In our last post, we went through the first three stages of Milton J. Bennett’s process of developing cross-cultural sensitivity. We left off at Minimization, or a tendency to downplay cultural differences, particularly if those differences challenge a belief or value of your own. It’s a form of ethnocentrism, or a lack of awareness that you yourself are influenced and shaped by a culture.
We closed on a reflection that even the European-American majority culture has a history and ethnic heritage that can be celebrated. Naturally, for all but the most recent arrivals, the “American” aspect of that culture comes out a little more strongly than the “European” aspect. I may have a lefse iron stashed away in a closet somewhere and let slip the occasional “uffda” when I open up a long-neglected container at the back of the fridge, but the Janteloven stuff was more or less left behind with the rest of the family in Sognefjord, thank goodness. Passelig is a value our fast-paced, consumeristic American culture could stand to consider, however.
In America, instead of Janteloven, there is freedom of expression and free enterprise, and Americans admire those whose hard work and innovation brings them success (sometimes ignoring the role of community and socioeconomic privilege in the process). Americans speak directly, and don’t hesitate to say “no,” and truth and self-expression are valued more than cooperation and harmony. They show up to work “on time,” even if they have to turn down a friend’s invitation for coffee to do so, and leave exactly “on time,” even if it means that a project is left unfinished. They are this way because the nation’s history and context has shaped them to be this way, just as the nomadic life shaped the Somalis, and lives full of persecution, perseverance, faith and resistance have shaped the Karen. When we have the self-awareness to see that we have culture and are influenced by it, we have advanced to what Bennett calls Acceptance.
Acceptance is primarily a mental state. We stop being patronizing toward our friends when we see the inner logic of their point of view, and start to question our own assumptions. We learn to see certain values as both good and bad—individualism is good when it encourages innovation and positive social change, but bad when it leads to selfishness. Promoting social harmony is good when it makes members of the community feel loved and supported, and bad when it hinders the healing process by forcing people to suppress their unpleasant stories of conflict and trauma. Acceptance is being able to see things from the other culture’s perspective, while not losing touch with your own.

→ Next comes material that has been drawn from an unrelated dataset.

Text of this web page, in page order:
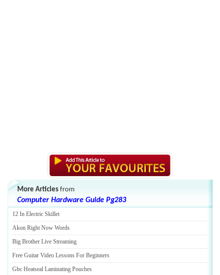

Adaptation is putting acceptance into practice. As an American, you will learn to take off your shoes at the entrance to a Bhutanese home, to accept the offer of tea, to leave a little food on the plate when you are finished, and to stay out of the kitchen, and you understand and appreciate the reasons for all these things. As a Karen person, you learn that you have to speak more directly to Americans to be understood, though it feels uncomfortable at first. As a Somali, particularly one of the many Somalis moving to rural small towns, you learn to be less direct, and begin to master the unconditional (if artificial) friendliness and banter that grease the wheels of social interaction in the Midwest.
For most native-born Americans, the process ends here. From birth, we’ve learned the rules and values of our culture and that is what enables us to live, work, marry and play within it. There is much that we can learn from other cultures—we can learn healthier eating habits, better ways of managing conflict, and gain a stronger appreciate for family, for instance. However, there is a point where adopting another culture’s beliefs and practices would create more problems than it would fix (attitudes about women, for example). You can’t fit a square peg into a round hole.
Our refugee friends have the problem of whittling down their African or Asian peg so that it fits neatly within an American hole. I say “whittling,” because throwing out that peg and replacing it with an American one is hardly a solution either, not just because of the social and psychological disruption it would cause, but because of the many African and Asian values that can be preserved in an American context, and should be, such as the examples above. Integration, as opposed to assimilation, is having a sense of one’s authentic self, but knowing how to be oneself in more than one culture. This is an essential skill if one wishes to move outside of the enclave and partake in the prosperity and opportunity of wider American culture.
For instance, Hawo sees herself as a thrifty shopping mavin. She knows to hunt for sales and shop the clearance rack at the local department store, but she also has a reputation as a skillful haggler in the shops of Karmel Mall. Most importantly, she knows which set of behavior is appropriate for which context, and understands that the difference is cultural. She can move fluidly between both worlds. It is easy to understate just what an amazing and hard to develop skill this is.
Since we who were born in America will probably never have to go through this last process, dialogue is key. We have to resist the urge to dictate to our friends how they should live, but at the same time, be available to explain why we do things the way we do, and be gracious in the face of criticism. This was a situation that nearly all of our families had to face at one time (the only truly “native” Americans, ironically, have to face this on a daily basis, too). A good idea is to imagine what it was like for your grandparents and great-grandparents who were new to America, and treat your refugee friends with the grace, compassion and openness that you hope was shown to them by their own neighbors.